The decentralized model is also simpler to implement from a Bluetooth perspective. Singapore has already released such an App (in the centralized model) which only got a penetration of about 20%; recall they need more. So why was the penetration so low? Well, a problem is that these Bluetooth signals are a known privacy problem and so phone manufacturers limit the usage Apps can make of them. The result is that the Singapore App on iPhones needs the iPhone to be permanently unlocked. And who wants to go around with an unlocked phone in their pocket?

To make contact tracing solutions based on Bluetooth practical, phone manufacturers will have to cooperate and loosen some of the restrictions that they implemented to protect users’ privacy against Apps. How can this be done while maximally preserving privacy?

Google and Apple (being the major operating system providers of the world’s smartphones) have teamed up to support the decentralized systems. In the next month, a change will be rolled out to enable phones to broadcast these randomized identifiers without needing them to be left unlocked. Crucially Google and Apples change will output random identifiers, i.e. ones which cannot be reversed into a phone identity, thus the change will only work with the decentralized solution. This reduces privacy loss because if they used identifiers which could be reversed (as the centralized solution) requires, this would result in the potential misuse of the facility to mass-surveillance by any country that wanted to force its citizens to install the App.

This debate of centralized vs decentralized has turned highly political in the past couple of weeks. I helped organize a letter that was signed by over 300 scientists from over 26 countries[1]. The letter calls for centralized systems to be abandoned as a serious privacy risk.

The letter calls for four principals to be adopted:

  1. Contact tracing Apps must only be used to support public health measures for the containment of COVID-19. The system must not be capable of collecting, processing, or transmitting any more data than what is necessary to achieve this purpose.
  2. Any considered solution must be fully transparent. The protocols and their implementations, including any sub-components provided by companies, must be available for public analysis. The processed data and if, how, where, and for how long they are stored must be documented unambiguously. Such data collected should be minimal for the given purpose.
  3. When multiple possible options to implement a certain component or functionality of the app exist, then the most privacy-preserving option must be chosen.  Deviations from this principle are only permissible if this is necessary to achieve the purpose of the app more effectively, and must be clearly justified with sunset provisions.
  4. The use of contact tracing Apps and the systems that support them must be voluntary, used with the explicit consent of the user and the systems must be designed to be able to be switched off, and all data deleted, when the current crisis is over.

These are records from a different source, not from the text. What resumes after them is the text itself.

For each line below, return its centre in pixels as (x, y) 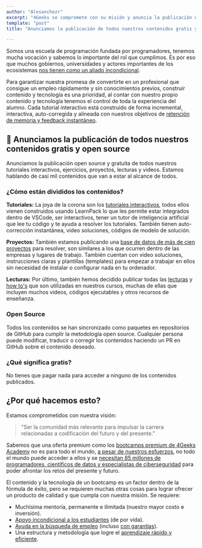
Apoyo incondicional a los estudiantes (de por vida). (79, 520)
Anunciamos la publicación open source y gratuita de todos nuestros (92, 163)
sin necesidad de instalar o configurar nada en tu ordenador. (81, 268)
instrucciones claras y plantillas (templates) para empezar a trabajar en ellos (101, 261)
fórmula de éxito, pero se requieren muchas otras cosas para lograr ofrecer (100, 488)
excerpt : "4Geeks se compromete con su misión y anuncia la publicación (99, 17)
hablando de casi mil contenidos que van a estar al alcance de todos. (92, 176)
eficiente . (27, 539)
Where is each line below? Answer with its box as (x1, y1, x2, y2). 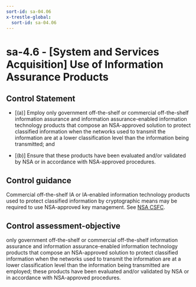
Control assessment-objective (6, 221, 121, 231)
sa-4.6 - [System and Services (6, 45, 159, 58)
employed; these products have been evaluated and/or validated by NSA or (6, 268, 190, 275)
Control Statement (6, 93, 76, 103)
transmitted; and (14, 141, 55, 148)
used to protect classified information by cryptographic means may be (6, 197, 178, 204)
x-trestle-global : (6, 14, 51, 20)
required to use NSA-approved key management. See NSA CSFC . (6, 204, 165, 211)
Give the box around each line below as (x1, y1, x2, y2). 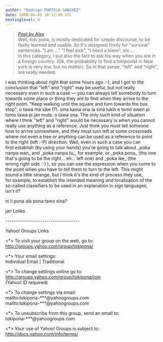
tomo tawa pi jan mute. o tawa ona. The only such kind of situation (5, 112, 146, 118)
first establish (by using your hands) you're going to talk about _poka (5, 145, 150, 151)
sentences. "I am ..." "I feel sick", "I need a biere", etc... (17, 47, 134, 54)
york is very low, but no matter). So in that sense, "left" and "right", (17, 64, 158, 70)
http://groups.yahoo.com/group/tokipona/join (5, 274, 101, 280)
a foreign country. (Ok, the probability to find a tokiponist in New (17, 58, 153, 65)
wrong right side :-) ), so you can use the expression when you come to (5, 161, 156, 167)
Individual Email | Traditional (5, 258, 65, 265)
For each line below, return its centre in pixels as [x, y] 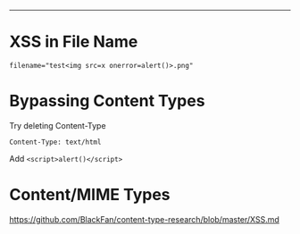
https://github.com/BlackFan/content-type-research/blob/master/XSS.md [144, 219]
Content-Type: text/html [55, 142]
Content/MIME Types [90, 195]
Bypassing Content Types [107, 101]
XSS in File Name [74, 42]
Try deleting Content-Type [58, 125]
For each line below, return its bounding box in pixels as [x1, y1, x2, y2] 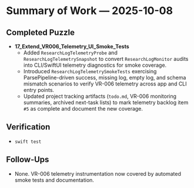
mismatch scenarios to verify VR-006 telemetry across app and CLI [23, 80, 187, 87]
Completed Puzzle [6, 28, 75, 37]
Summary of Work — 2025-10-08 [6, 4, 173, 18]
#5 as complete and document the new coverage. [23, 105, 143, 112]
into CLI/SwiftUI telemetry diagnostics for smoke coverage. [23, 61, 167, 69]
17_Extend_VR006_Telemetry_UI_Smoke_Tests [14, 43, 129, 50]
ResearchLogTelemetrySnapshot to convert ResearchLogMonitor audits [23, 56, 189, 62]
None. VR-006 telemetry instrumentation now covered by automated [14, 170, 181, 177]
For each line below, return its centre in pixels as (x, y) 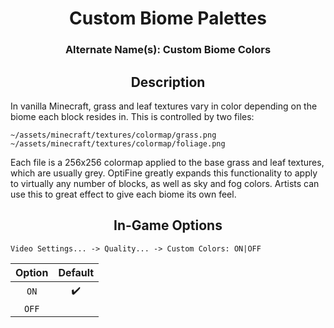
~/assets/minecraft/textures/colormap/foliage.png (118, 143)
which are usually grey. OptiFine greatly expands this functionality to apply (164, 173)
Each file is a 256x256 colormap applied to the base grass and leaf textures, (167, 162)
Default (76, 272)
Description (168, 82)
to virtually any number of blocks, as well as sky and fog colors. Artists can (165, 183)
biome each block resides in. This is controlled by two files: (132, 116)
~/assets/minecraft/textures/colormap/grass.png (113, 135)
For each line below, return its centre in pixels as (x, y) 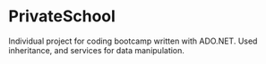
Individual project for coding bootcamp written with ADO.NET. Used (133, 41)
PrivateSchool (62, 16)
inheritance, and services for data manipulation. (97, 50)
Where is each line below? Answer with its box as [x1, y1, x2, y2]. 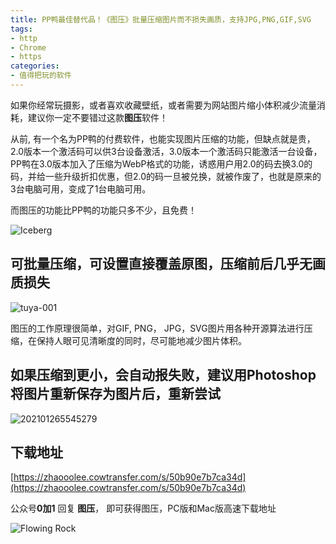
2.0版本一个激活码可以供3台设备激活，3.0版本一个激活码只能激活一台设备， [10, 145, 323, 157]
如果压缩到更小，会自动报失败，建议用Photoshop [10, 367, 317, 384]
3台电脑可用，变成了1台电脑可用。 [10, 182, 152, 195]
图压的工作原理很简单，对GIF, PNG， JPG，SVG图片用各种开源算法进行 [10, 322, 305, 334]
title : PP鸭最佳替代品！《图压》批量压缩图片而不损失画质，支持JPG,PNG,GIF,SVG [10, 14, 312, 25]
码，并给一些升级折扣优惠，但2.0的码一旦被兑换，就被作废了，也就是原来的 [10, 170, 322, 182]
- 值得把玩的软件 [10, 71, 72, 81]
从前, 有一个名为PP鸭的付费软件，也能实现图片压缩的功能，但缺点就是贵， [10, 132, 316, 145]
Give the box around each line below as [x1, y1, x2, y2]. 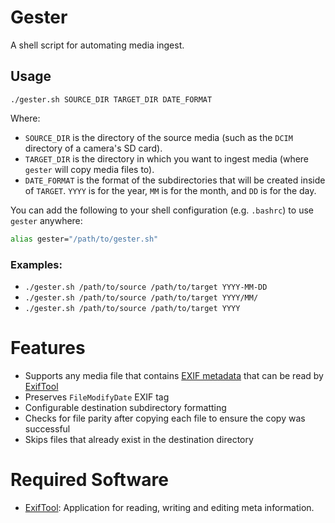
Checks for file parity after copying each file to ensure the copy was [24, 412, 306, 424]
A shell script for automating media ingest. [10, 39, 185, 51]
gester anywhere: [10, 214, 83, 226]
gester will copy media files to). [24, 163, 155, 175]
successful [24, 422, 71, 435]
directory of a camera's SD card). [24, 142, 163, 154]
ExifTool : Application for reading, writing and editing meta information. [24, 501, 315, 513]
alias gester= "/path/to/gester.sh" [10, 234, 159, 244]
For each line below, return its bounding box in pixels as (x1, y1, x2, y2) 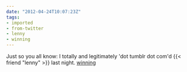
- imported (6, 20, 33, 26)
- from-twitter (6, 25, 44, 32)
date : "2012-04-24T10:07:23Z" (6, 8, 82, 15)
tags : (6, 14, 20, 20)
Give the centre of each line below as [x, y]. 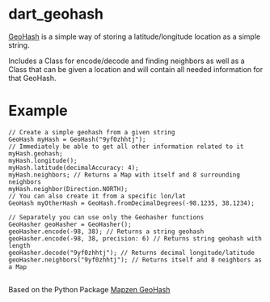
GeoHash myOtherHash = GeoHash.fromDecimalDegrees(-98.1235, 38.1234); [131, 203]
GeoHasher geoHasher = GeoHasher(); [70, 224]
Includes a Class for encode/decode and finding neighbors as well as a [127, 61]
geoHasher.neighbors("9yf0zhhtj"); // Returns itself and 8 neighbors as [135, 260]
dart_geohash [56, 14]
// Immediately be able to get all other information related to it [126, 147]
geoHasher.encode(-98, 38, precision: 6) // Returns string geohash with [135, 238]
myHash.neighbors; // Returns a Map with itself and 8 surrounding [124, 175]
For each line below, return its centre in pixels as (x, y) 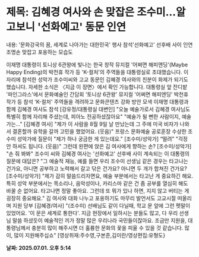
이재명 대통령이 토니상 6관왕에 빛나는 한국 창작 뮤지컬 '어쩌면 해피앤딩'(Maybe (97, 64)
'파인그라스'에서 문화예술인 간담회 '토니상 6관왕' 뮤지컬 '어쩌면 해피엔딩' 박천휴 (97, 94)
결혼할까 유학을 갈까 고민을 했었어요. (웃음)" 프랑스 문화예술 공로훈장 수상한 (99, 131)
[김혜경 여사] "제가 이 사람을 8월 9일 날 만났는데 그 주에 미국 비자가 (101, 124)
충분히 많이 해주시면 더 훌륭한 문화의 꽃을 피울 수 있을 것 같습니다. (108, 228)
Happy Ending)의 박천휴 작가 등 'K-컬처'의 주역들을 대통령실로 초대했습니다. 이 (97, 72)
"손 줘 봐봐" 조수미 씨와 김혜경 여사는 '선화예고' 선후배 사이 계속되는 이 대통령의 (98, 153)
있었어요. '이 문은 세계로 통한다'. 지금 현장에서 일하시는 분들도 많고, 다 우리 (92, 213)
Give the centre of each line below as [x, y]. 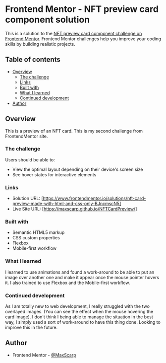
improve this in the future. [31, 327]
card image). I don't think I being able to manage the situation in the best [79, 317]
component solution [48, 20]
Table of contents [33, 60]
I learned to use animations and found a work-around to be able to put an [80, 272]
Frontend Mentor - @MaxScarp [44, 355]
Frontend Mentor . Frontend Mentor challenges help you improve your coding [83, 39]
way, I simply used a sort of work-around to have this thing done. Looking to [83, 322]
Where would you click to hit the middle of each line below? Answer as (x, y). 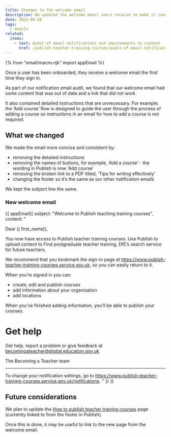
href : (24, 48)
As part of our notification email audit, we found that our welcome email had (85, 88)
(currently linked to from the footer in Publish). (54, 415)
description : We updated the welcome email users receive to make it (81, 15)
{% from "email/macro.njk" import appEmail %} (55, 62)
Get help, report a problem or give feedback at (54, 346)
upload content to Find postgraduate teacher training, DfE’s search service (83, 244)
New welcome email (31, 202)
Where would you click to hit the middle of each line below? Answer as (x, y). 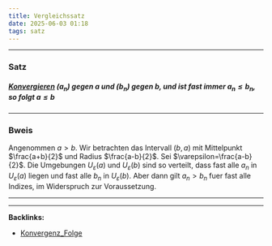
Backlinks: (26, 217)
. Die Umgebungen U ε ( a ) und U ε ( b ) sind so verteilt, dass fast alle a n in (140, 166)
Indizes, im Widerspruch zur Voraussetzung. (82, 186)
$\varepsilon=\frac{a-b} (212, 157)
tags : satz (27, 31)
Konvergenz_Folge (51, 233)
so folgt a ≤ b (32, 97)
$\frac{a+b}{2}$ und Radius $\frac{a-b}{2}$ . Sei (90, 157)

Since the publication of the letter, Austria, Estonia, and Switzerland have already announced they will only adopt a de-centralized approach (in particular the DP-3T protocol developed by a team of which I am a member). In Germany, they dramatically switched from a centralized to a de-centralized model on 26th April. In both Italy and Singapore it also looks like that they will now switch to a decentralized approach. In addition, the DP-3T consortium is in discussion with a number of other countries around the world.